The pair of linear equations in two variables 2x+3y=4,x-2y=3 are what to each other
Answers
Answer:
they would have a relation on solving and substitution of one variable in any eq. you want
Question :- The pair of linear equations in two variables 2x+3y = 4, x - 2y = 3 are what to each other ?
Concept :-
• A linear equation in two variables represents a straight line in 2D Cartesian plane .
• If we consider two linear equations in two variables, say :-
➻ a1x + b1y + c1 = 0
➻ a2x + b2y + c2 = 0
Then :-
✪ Both the straight lines will coincide if :-
a1/a2 = b1/b2 = c1/c2
➻ In this case , the system will have infinitely many solutions.
➻ If a consistent system has an infinite number of solutions, it is dependent and consistent.
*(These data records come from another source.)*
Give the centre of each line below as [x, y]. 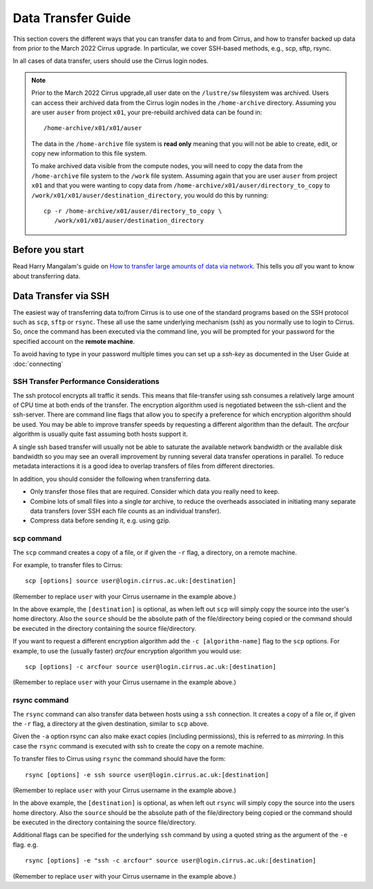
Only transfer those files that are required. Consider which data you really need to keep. [155, 492]
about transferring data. [47, 276]
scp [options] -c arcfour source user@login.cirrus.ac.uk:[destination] [151, 667]
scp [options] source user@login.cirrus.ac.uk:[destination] [131, 581]
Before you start [48, 250]
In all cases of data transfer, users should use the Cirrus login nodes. [111, 61]
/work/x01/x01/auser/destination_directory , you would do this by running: [150, 195]
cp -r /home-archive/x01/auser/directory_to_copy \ [133, 211]
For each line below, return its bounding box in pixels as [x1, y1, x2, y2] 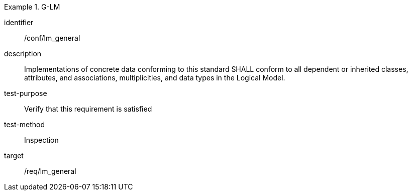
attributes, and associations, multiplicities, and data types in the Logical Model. [24, 73, 285, 82]
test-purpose [4, 89, 47, 97]
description [4, 49, 42, 58]
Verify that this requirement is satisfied [24, 105, 152, 113]
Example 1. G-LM [4, 3, 60, 11]
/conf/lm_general [24, 34, 80, 42]
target [4, 151, 24, 160]
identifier [4, 18, 34, 27]
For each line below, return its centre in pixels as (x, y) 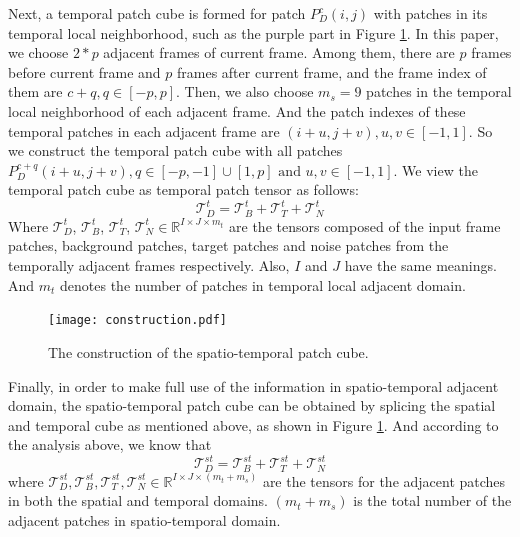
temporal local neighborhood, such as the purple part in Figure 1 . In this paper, (253, 32)
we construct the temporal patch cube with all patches (175, 150)
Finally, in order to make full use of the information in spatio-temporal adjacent (253, 385)
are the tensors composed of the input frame (365, 225)
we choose (38, 52)
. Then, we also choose (245, 91)
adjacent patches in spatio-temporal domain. (144, 520)
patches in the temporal (439, 91)

✪ Both the straight lines will be parallel if :-
a1/a2 = b1/b2 ≠ c1/c2.
➻ In this case , the system will have no solution.
➻ If a system has no solution, it is said to be inconsistent.
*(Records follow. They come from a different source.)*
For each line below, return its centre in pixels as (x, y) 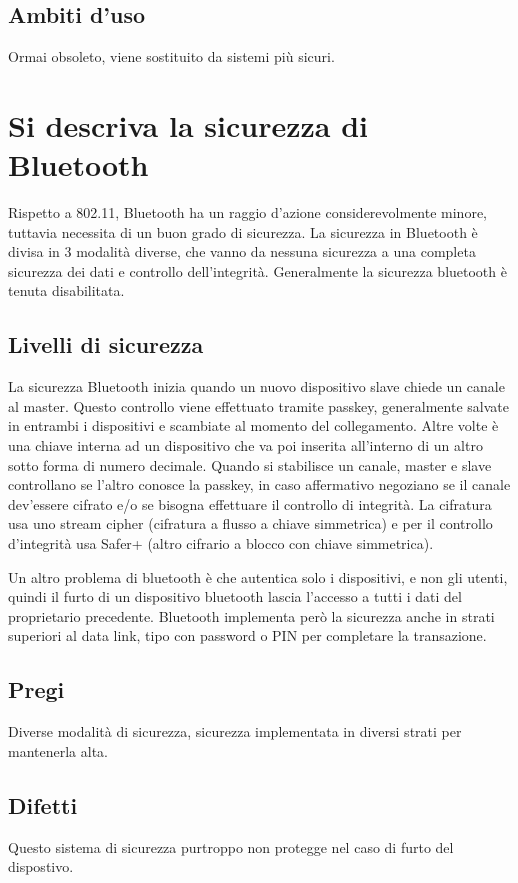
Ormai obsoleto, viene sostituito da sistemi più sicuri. (171, 56)
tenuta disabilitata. (66, 290)
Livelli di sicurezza (106, 344)
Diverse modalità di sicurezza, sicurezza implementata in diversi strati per (235, 731)
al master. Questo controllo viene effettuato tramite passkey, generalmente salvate (258, 405)
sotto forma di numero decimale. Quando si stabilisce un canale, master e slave (250, 464)
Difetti (43, 804)
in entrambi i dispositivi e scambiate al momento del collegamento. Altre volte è (253, 425)
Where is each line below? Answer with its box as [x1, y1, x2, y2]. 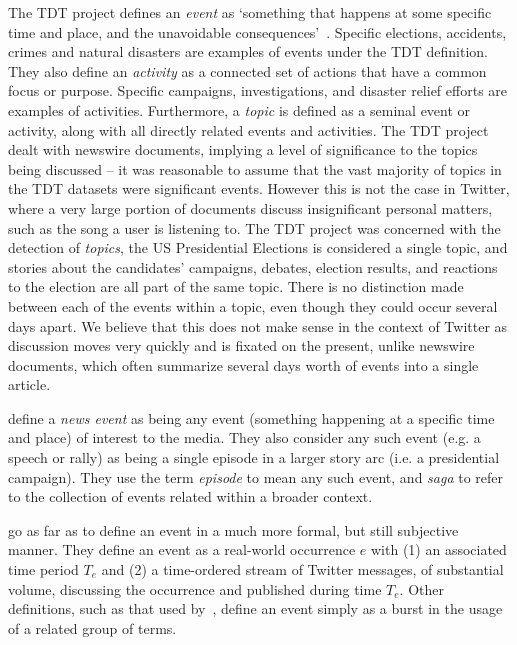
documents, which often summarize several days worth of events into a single [8, 354, 479, 375]
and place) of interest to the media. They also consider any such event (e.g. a [8, 427, 481, 448]
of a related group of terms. [8, 617, 177, 638]
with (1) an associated [370, 539, 507, 560]
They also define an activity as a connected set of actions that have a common [8, 60, 487, 81]
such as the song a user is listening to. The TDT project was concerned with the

✪ Both the straight lines will intersect if :-
a1/a2 ≠ b1/b2.
➻ In this case , the system will have an unique solution.
➻ If a system has at least one solution, it is said to be consistent..
____________________
Solution :-
comparing both given Equations 2x+3y= 4, x-2y = 3 or,
→ 2x + 3y - 4 = 0
→ x - 2y - 3 = 0
with
→ a1x + b1y + c1 = 0
→ a2x + b2y + c2 = 0
we get :-
- a1 = 2
- a2 = 1
- b1 = 3
- b2 = (-2)
- c1 = (-4)
- c2 = (-3) .
Now putting values we get,
→ a1/a2 = 2/1
and,
→ b1/b2 = 3/(-2) = (-3/2) .
since,
→ (2/1) ≠ (-3/2)
Therefore,
→ a1/a2 ≠ b1/b2.
Hence, These linear equations intersect each other at one point and therefore have only one possible solution.